Lo stato di gravidanza non è una
malattia o una imperfezione che mette in discussione
l’idoneità psico-fisica della donna al suo eventuale
reclutamento nell’esercito. Pertanto il ricorso del
caporalmaggiore incinta non ammessa al concorso va
accolto. Il Tar del Lazio, con la sentenza n. 8213 del
25 ottobre 2011, ha dichiarato illegittima la norma del
bando “nella parte in cui, fissando un limite ai rinvii
temporali degli accertamenti sanitari allorché una
candidata versi nello stato di gravidanza, di fatto
impedisce la partecipazione della stessa al concorso
decretando la sua esclusione qualora il suddetto stato
di gravidanza persista oltre la data stabilita per la
ultimazione degli accertamenti stessi”. I giudici
amministrativi ricordano che la stessa Costituzione
garantisce a tutti i cittadini senza distinzione di
sesso la possibilità di accesso agli uffici pubblici, e
ciò in ragione del più generale principio di uguaglianza
sancito dalla carta costituzionale. Anche sul piano
della normativa comunitaria, la direttiva europea,
relativa all’applicazione del principio della parità di
trattamento fra uomini e donne per quanto concerne
l’accesso al lavoro, stabilisce l’assenza di qualsiasi
discriminazione fondata sul sesso per quanto riguarda le
condizioni di accesso, compresi i criteri di selezione,
agli impieghi o posti di lavoro qualunque sia il settore
o il ramo di attività. Per finire, anche dal punto di
vista nazionale, la tutela della maternità ha trovato la
sua realizzazione nella legge 30 dicembre 1971 n. 1204
dedicata alle lavoratrici madri nonché nella legge 10
aprile 1991 n. 125 sulle pari opportunità.
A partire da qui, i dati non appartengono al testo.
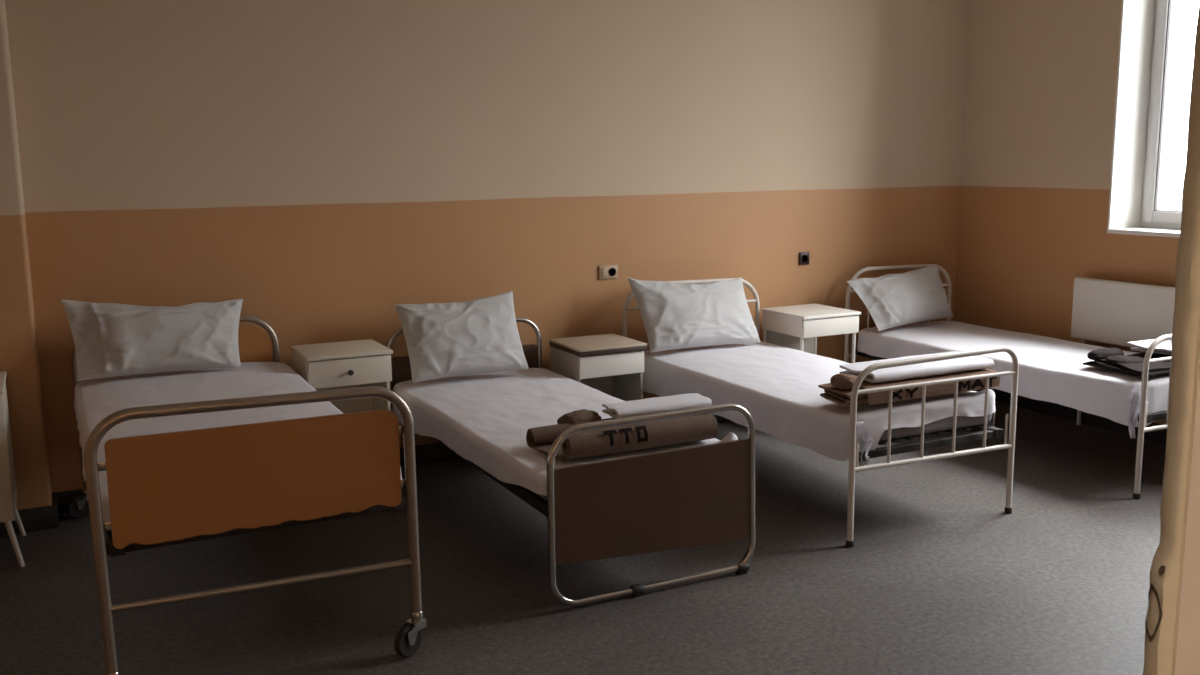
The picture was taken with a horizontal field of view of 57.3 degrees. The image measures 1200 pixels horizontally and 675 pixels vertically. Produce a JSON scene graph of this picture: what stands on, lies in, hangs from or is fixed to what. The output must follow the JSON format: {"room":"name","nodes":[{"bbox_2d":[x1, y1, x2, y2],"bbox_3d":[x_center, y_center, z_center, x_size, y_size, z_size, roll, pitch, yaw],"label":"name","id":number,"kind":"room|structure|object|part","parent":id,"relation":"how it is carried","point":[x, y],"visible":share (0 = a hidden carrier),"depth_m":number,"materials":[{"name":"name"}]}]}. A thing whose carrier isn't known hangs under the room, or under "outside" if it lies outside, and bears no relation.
{"room":"hospital room","nodes":[
{"label":"hospital room","id":0,"kind":"room"},
{"bbox_2d":[0,0,51,509],"bbox_3d":[-3.005,-0.750,4.199,1.380,3.250,0.201,-5,10,-26],"label":"wall pier","id":1,"kind":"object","parent":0,"point":[19,354],"visible":0.95,"depth_m":4.51,"materials":[{"name":"paint"}]},
{"bbox_2d":[0,494,58,535],"bbox_3d":[-2.970,0.806,4.443,1.397,0.100,0.200,-5,10,-26],"label":"baseboard","id":2,"kind":"object","parent":1,"relation":"attached to","point":[46,517],"visible":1,"depth_m":4.63,"materials":[{"name":"black paint"}]},
{"bbox_2d":[5,0,967,493],"bbox_3d":[-0.675,-1.003,5.576,7.201,3.250,0.200,-5,10,-26],"label":"wall","id":3,"kind":"structure","parent":0,"point":[324,167],"depth_m":5.49,"materials":[{"name":"paint"}]},
{"bbox_2d":[53,413,730,513],"bbox_3d":[-0.061,0.515,6.008,5.266,0.100,0.018,-5,10,-26],"label":"baseboard","id":4,"kind":"structure","parent":3,"relation":"attached to","point":[431,452],"depth_m":5.58,"materials":[{"name":"black paint"}]},
{"bbox_2d":[599,265,617,278],"bbox_3d":[0.046,-0.353,5.926,0.112,0.073,0.015,-5,10,-26],"label":"wall socket","id":5,"kind":"object","parent":3,"relation":"attached to","point":[607,271],"visible":1,"depth_m":5.92,"materials":[{"name":"beige plastic"}]},
{"bbox_2d":[799,252,809,264],"bbox_3d":[1.211,-0.468,6.502,0.072,0.075,0.017,-5,10,-26],"label":"wall socket","id":6,"kind":"object","parent":3,"relation":"attached to","point":[803,256],"visible":1,"depth_m":6.50,"materials":[{"name":"black plastic"}]},
{"bbox_2d":[802,255,807,262],"bbox_3d":[1.213,-0.467,6.497,0.047,0.047,0.006,-5,10,-26],"label":"outlet","id":7,"kind":"object","parent":6,"relation":"attached to","point":[804,257],"depth_m":6.50,"materials":[{"name":"black plastic"}]},
{"bbox_2d":[0,401,1165,674],"bbox_3d":[1.047,1.191,2.518,7.201,0.120,7.761,-5,10,-26],"label":"floor","id":8,"kind":"structure","parent":0,"point":[936,578],"depth_m":3.97,"materials":[{"name":"grey carpet"}]},
{"bbox_2d":[0,371,25,566],"bbox_3d":[-2.504,0.530,4.248,0.442,0.702,0.443,-5,10,-26],"label":"bedside table","id":9,"kind":"object","parent":8,"relation":"on","point":[8,490],"visible":1,"depth_m":4.18,"materials":[{"name":"beige paint"}]},
{"bbox_3d":[-2.421,0.299,4.037,0.401,0.136,0.016,-5,10,-26],"label":"drawer","id":10,"kind":"part","parent":9,"relation":"part of","materials":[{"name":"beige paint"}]},
{"bbox_3d":[-2.419,0.543,4.079,0.399,0.350,0.016,-5,10,-26],"label":"cupboard door","id":11,"kind":"part","parent":9,"relation":"part of","materials":[{"name":"beige paint"}]},
{"bbox_3d":[-2.253,0.788,4.226,0.072,0.195,0.024,1,10,11],"label":"leg","id":12,"kind":"part","parent":9,"relation":"part of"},
{"bbox_3d":[-2.416,0.738,4.544,0.024,0.195,0.072,4,10,25],"label":"leg","id":13,"kind":"part","parent":9,"relation":"part of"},
{"bbox_2d":[67,315,426,674],"bbox_3d":[-1.433,0.458,4.066,1.008,0.876,2.157,-5,10,-26],"label":"hospital bed","id":14,"kind":"object","parent":8,"relation":"on","point":[175,457],"visible":0.98,"depth_m":3.21,"materials":[{"name":"metal"}]},
{"bbox_3d":[-1.775,0.452,3.898,0.040,0.040,1.934,-5,10,-26],"label":"rail","id":15,"kind":"part","parent":14,"relation":"part of","materials":[{"name":"metal"}]},
{"bbox_2d":[61,299,242,380],"bbox_3d":[-1.875,-0.016,4.678,0.728,0.324,0.226,-5,10,-26],"label":"pillow","id":16,"kind":"object","parent":14,"relation":"on","point":[110,339],"visible":1,"depth_m":4.61,"materials":[{"name":"white fabric"}]},
{"bbox_3d":[-1.876,0.286,4.940,0.870,0.740,0.030,-5,10,-26],"label":"headboard frame","id":17,"kind":"part","parent":14,"relation":"part of","materials":[{"name":"beige metal"}]},
{"bbox_3d":[-0.975,0.395,3.167,0.812,0.308,0.016,-5,10,-26],"label":"footboard panel","id":18,"kind":"part","parent":14,"relation":"part of","materials":[{"name":"orange wood"}]},
{"bbox_3d":[-0.996,0.552,3.239,0.860,0.030,0.030,-5,10,-26],"label":"cross rail","id":19,"kind":"part","parent":14,"relation":"part of","materials":[{"name":"metal"}]},
{"bbox_3d":[-1.878,0.113,4.911,0.800,0.290,0.014,-5,10,-26],"label":"headboard panel","id":20,"kind":"part","parent":14,"relation":"part of","materials":[{"name":"orange wood"}]},
{"bbox_3d":[-1.070,0.386,4.248,0.040,0.040,1.934,-5,10,-26],"label":"rail","id":21,"kind":"part","parent":14,"relation":"part of","materials":[{"name":"metal"}]},
{"bbox_2d":[290,339,392,412],"bbox_3d":[-1.171,0.390,5.037,0.409,0.692,0.373,-5,10,-26],"label":"bedside table","id":22,"kind":"object","parent":8,"relation":"on","point":[367,362],"visible":0.46,"depth_m":4.90,"materials":[{"name":"beige paint"}]},
{"bbox_3d":[-1.103,0.151,4.857,0.368,0.121,0.016,-5,10,-26],"label":"drawer","id":23,"kind":"part","parent":22,"relation":"part of","materials":[{"name":"beige paint"}]},
{"bbox_2d":[386,317,755,605],"bbox_3d":[-0.237,0.414,4.705,0.852,0.727,1.957,-5,10,-26],"label":"hospital bed","id":24,"kind":"object","parent":8,"relation":"on","point":[697,493],"visible":0.8,"depth_m":3.96,"materials":[{"name":"metal"}]},
{"bbox_2d":[395,291,528,382],"bbox_3d":[-0.659,-0.007,5.306,0.616,0.376,0.243,-5,10,-26],"label":"pillow","id":25,"kind":"object","parent":24,"relation":"on","point":[443,340],"visible":1,"depth_m":5.24,"materials":[{"name":"white fabric"}]},
{"bbox_3d":[-0.671,0.279,5.555,0.827,0.727,0.025,-5,10,-26],"label":"headboard frame","id":26,"kind":"part","parent":24,"relation":"part of","materials":[{"name":"silver metal"}]},
{"bbox_3d":[-0.672,0.203,5.542,0.771,0.280,0.014,-5,10,-26],"label":"headboard panel","id":27,"kind":"part","parent":24,"relation":"part of","materials":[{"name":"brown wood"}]},
{"bbox_3d":[-0.561,0.473,4.549,0.040,0.040,1.886,-5,10,-26],"label":"rail","id":28,"kind":"part","parent":24,"relation":"part of","materials":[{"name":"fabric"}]},
{"bbox_2d":[526,409,717,459],"bbox_3d":[0.073,0.338,4.076,0.660,0.110,0.347,-5,10,-26],"label":"blanket","id":29,"kind":"object","parent":24,"relation":"on","point":[644,435],"visible":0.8,"depth_m":3.98,"materials":[{"name":"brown fabric"}]},
{"bbox_2d":[602,393,711,417],"bbox_3d":[0.224,0.260,4.196,0.418,0.040,0.140,-5,10,-26],"label":"sheet","id":30,"kind":"object","parent":29,"relation":"on","point":[654,405],"visible":0.98,"depth_m":4.16,"materials":[{"name":"white fabric"}]},
{"bbox_3d":[0.200,0.580,3.869,0.839,0.642,0.025,-5,10,-26],"label":"footboard frame","id":31,"kind":"part","parent":24,"relation":"part of","materials":[{"name":"silver metal"}]},
{"bbox_3d":[0.198,0.590,3.869,0.789,0.381,0.016,-5,10,-26],"label":"footboard panel","id":32,"kind":"part","parent":24,"relation":"part of","materials":[{"name":"brown wood"}]},
{"bbox_2d":[549,333,646,400],"bbox_3d":[-0.009,0.322,5.618,0.400,0.612,0.376,-5,10,-26],"label":"bedside table","id":33,"kind":"object","parent":8,"relation":"on","point":[612,364],"visible":0.46,"depth_m":5.50,"materials":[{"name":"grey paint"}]},
{"bbox_3d":[0.060,0.135,5.444,0.359,0.109,0.016,-5,10,-26],"label":"drawer","id":34,"kind":"part","parent":33,"relation":"part of","materials":[{"name":"white paint"}]},
{"bbox_2d":[761,304,860,362],"bbox_3d":[1.189,0.174,6.246,0.395,0.668,0.408,-5,10,-26],"label":"bedside table","id":35,"kind":"object","parent":8,"relation":"on","point":[797,327],"visible":0.67,"depth_m":6.11,"materials":[{"name":"white paint"}]},
{"bbox_3d":[0.948,0.220,6.334,0.019,0.554,0.020,-5,10,-26],"label":"leg","id":36,"kind":"part","parent":35,"relation":"part of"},
{"bbox_3d":[1.108,0.080,6.392,0.335,0.297,0.010,-5,10,-26],"label":"panel","id":37,"kind":"part","parent":35,"relation":"part of","materials":[{"name":"grey paint"}]},
{"bbox_3d":[1.104,0.269,6.029,0.019,0.554,0.020,-5,10,-26],"label":"leg","id":38,"kind":"part","parent":35,"relation":"part of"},
{"bbox_3d":[1.269,0.190,6.493,0.019,0.554,0.020,-5,10,-26],"label":"leg","id":39,"kind":"part","parent":35,"relation":"part of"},
{"bbox_3d":[1.271,-0.060,6.037,0.379,0.096,0.016,-5,10,-26],"label":"drawer","id":40,"kind":"part","parent":35,"relation":"part of","materials":[{"name":"white paint"}]},
{"bbox_3d":[1.425,0.239,6.188,0.019,0.554,0.020,-5,10,-26],"label":"leg","id":41,"kind":"part","parent":35,"relation":"part of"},
{"bbox_2d":[622,278,1018,546],"bbox_3d":[0.945,0.234,5.303,0.894,0.862,1.919,-5,10,-26],"label":"hospital bed","id":42,"kind":"object","parent":8,"relation":"on","point":[777,385],"visible":0.87,"depth_m":4.64,"materials":[{"name":"fabric"}]},
{"bbox_3d":[0.520,0.096,6.134,0.886,0.850,0.025,-5,10,-26],"label":"headboard frame","id":43,"kind":"part","parent":42,"relation":"part of","materials":[{"name":"white metal"}]},
{"bbox_3d":[0.517,-0.181,6.088,0.852,0.027,0.017,-5,10,-26],"label":"headboard rail","id":44,"kind":"part","parent":42,"relation":"part of","materials":[{"name":"white metal"}]},
{"bbox_2d":[627,277,760,352],"bbox_3d":[0.518,-0.144,5.882,0.741,0.389,0.264,-5,10,-26],"label":"pillow","id":45,"kind":"object","parent":42,"relation":"on","point":[674,315],"visible":1,"depth_m":5.79,"materials":[{"name":"white fabric"}]},
{"bbox_3d":[0.623,0.340,5.151,0.040,0.040,1.855,-5,10,-26],"label":"rail","id":46,"kind":"part","parent":42,"relation":"part of","materials":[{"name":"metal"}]},
{"bbox_2d":[818,368,999,405],"bbox_3d":[1.290,0.173,4.592,0.810,0.113,0.251,-5,10,-26],"label":"blanket","id":47,"kind":"object","parent":42,"relation":"on","point":[838,391],"visible":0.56,"depth_m":4.46,"materials":[{"name":"brown fabric"}]},
{"bbox_2d":[839,351,994,382],"bbox_3d":[1.342,0.123,4.633,0.654,0.048,0.227,-5,10,-26],"label":"sheet","id":48,"kind":"object","parent":47,"relation":"on","point":[954,365],"visible":0.86,"depth_m":4.56,"materials":[{"name":"white fabric"}]},
{"bbox_3d":[1.356,0.437,4.512,0.798,0.030,0.030,-5,10,-26],"label":"cross rail","id":49,"kind":"part","parent":42,"relation":"part of","materials":[{"name":"metal"}]},
{"bbox_3d":[1.371,0.422,4.480,0.886,0.726,0.025,-5,10,-26],"label":"footboard frame","id":50,"kind":"part","parent":42,"relation":"part of","materials":[{"name":"white metal"}]},
{"bbox_3d":[1.371,0.490,4.492,0.852,0.033,0.021,-5,10,-26],"label":"footboard rail","id":51,"kind":"part","parent":42,"relation":"part of","materials":[{"name":"white metal"}]},
{"bbox_3d":[0.943,0.236,5.306,0.768,0.088,1.780,-5,10,-26],"label":"mattress","id":52,"kind":"part","parent":42,"relation":"part of","materials":[{"name":"white fabric"}]},
{"bbox_3d":[1.368,0.180,4.440,0.852,0.022,0.018,-5,10,-26],"label":"footboard rail","id":53,"kind":"part","parent":42,"relation":"part of","materials":[{"name":"white metal"}]},
{"bbox_3d":[1.272,0.279,5.473,0.040,0.040,1.855,-5,10,-26],"label":"rail","id":54,"kind":"part","parent":42,"relation":"part of","materials":[{"name":"metal"}]},
{"bbox_2d":[844,264,1171,498],"bbox_3d":[2.297,0.120,5.904,0.855,0.862,2.046,-5,10,-26],"label":"hospital bed","id":55,"kind":"object","parent":8,"relation":"on","point":[1053,370],"visible":0.79,"depth_m":5.46,"materials":[{"name":"fabric"}]},
{"bbox_3d":[1.849,-0.028,6.793,0.836,0.850,0.025,-5,10,-26],"label":"headboard frame","id":56,"kind":"part","parent":55,"relation":"part of","materials":[{"name":"white metal"}]},
{"bbox_2d":[847,264,952,330],"bbox_3d":[1.819,-0.243,6.540,0.736,0.337,0.244,-5,10,-26],"label":"pillow","id":57,"kind":"object","parent":55,"relation":"on","point":[917,295],"visible":1,"depth_m":6.45,"materials":[{"name":"white fabric"}]},
{"bbox_3d":[2.003,0.223,5.765,0.040,0.040,1.982,-5,10,-26],"label":"rail","id":58,"kind":"part","parent":55,"relation":"part of","materials":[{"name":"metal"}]},
{"bbox_2d":[1083,347,1170,376],"bbox_3d":[2.647,0.095,5.228,0.702,0.073,0.411,-5,10,-26],"label":"blanket","id":59,"kind":"object","parent":55,"relation":"on","point":[1113,358],"visible":0.62,"depth_m":5.11,"materials":[{"name":"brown fabric"}]},
{"bbox_2d":[1127,339,1171,354],"bbox_3d":[2.784,0.048,5.287,0.397,0.052,0.261,-5,10,-26],"label":"sheet","id":60,"kind":"object","parent":59,"relation":"on","point":[1165,347],"visible":0.34,"depth_m":5.27,"materials":[{"name":"white fabric"}]},
{"bbox_3d":[2.743,0.331,5.059,0.748,0.030,0.030,-5,10,-26],"label":"cross rail","id":61,"kind":"part","parent":55,"relation":"part of","materials":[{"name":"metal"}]},
{"bbox_3d":[2.757,0.315,5.028,0.836,0.729,0.025,-5,10,-26],"label":"footboard frame","id":62,"kind":"part","parent":55,"relation":"part of","materials":[{"name":"white metal"}]},
{"bbox_3d":[2.758,0.384,5.039,0.802,0.033,0.021,-5,10,-26],"label":"footboard rail","id":63,"kind":"part","parent":55,"relation":"part of","materials":[{"name":"white metal"}]},
{"bbox_3d":[2.754,0.074,4.988,0.802,0.022,0.018,-5,10,-26],"label":"footboard rail","id":64,"kind":"part","parent":55,"relation":"part of","materials":[{"name":"white metal"}]},
{"bbox_2d":[954,0,1178,424],"bbox_3d":[4.138,-0.743,3.675,0.335,3.250,7.561,-5,10,-26],"label":"wall","id":65,"kind":"structure","parent":0,"point":[1040,76],"depth_m":6.41,"materials":[{"name":"paint"}]},
{"bbox_2d":[974,388,1166,443],"bbox_3d":[3.439,0.651,4.947,0.018,0.100,5.080,-5,10,-26],"label":"baseboard","id":66,"kind":"structure","parent":65,"relation":"attached to","point":[1054,409],"depth_m":6.34,"materials":[{"name":"black paint"}]},
{"bbox_2d":[1071,277,1174,424],"bbox_3d":[2.975,0.161,5.672,0.119,0.842,1.235,-5,10,-26],"label":"radiator","id":67,"kind":"object","parent":65,"relation":"attached to","point":[1119,313],"visible":0.84,"depth_m":5.88,"materials":[{"name":"white metal"}]},
{"bbox_3d":[2.932,-0.082,5.611,0.030,0.342,1.235,-5,10,-26],"label":"panel","id":68,"kind":"part","parent":67,"relation":"part of","materials":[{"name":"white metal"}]},
{"bbox_2d":[1089,278,1174,287],"bbox_3d":[2.985,-0.099,5.636,0.089,0.306,1.215,-5,10,-26],"label":"grille","id":69,"kind":"object","parent":67,"relation":"attached to","point":[1089,278],"depth_m":5.84,"materials":[{"name":"white metal"}]},
{"bbox_2d":[1107,0,1181,237],"bbox_3d":[3.362,-1.394,5.097,0.330,1.912,1.950,-5,10,-26],"label":"window","id":70,"kind":"structure","parent":65,"relation":"in","point":[1146,26],"depth_m":5.98,"materials":[{"name":"white plastic"}]},
{"bbox_3d":[3.346,-0.460,5.238,0.270,0.024,1.950,-5,10,-26],"label":"sill","id":71,"kind":"part","parent":70,"relation":"part of","materials":[{"name":"white paint"}]},
{"bbox_3d":[3.240,-1.481,5.565,0.060,1.824,0.924,-5,10,-26],"label":"sash","id":72,"kind":"part","parent":70,"relation":"part of","materials":[{"name":"white plastic"}]},
{"bbox_3d":[1.644,-0.255,0.890,6.666,3.250,0.160,-5,10,-26],"label":"wall","id":73,"kind":"structure","parent":0,"visible":0},
{"bbox_2d":[1143,0,1199,674],"bbox_3d":[0.993,0.214,0.975,0.956,2.288,0.045,0,9,6],"label":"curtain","id":74,"kind":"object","parent":73,"relation":"in","point":[1172,625],"depth_m":1.00,"materials":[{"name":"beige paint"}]}
]}
Sulla base di questi principi, il
Tar non ammette deroghe sostenendo che la lavoratrice
non può essere sfavorita dal fatto di essere incinta
mentre sta svolgendo una procedura concorsuale per
ottenere un posto nel pubblico impiego, che in questo
caso riguarda l’esercito.
Una regola concorsuale di questo
tipo è in contrasto con quello che la Costituzione
prevede e determina una inammissibile disparità di
trattamento nei confronti di una concorrente che vede
così pregiudicata la sua scelta in favore della
maternità.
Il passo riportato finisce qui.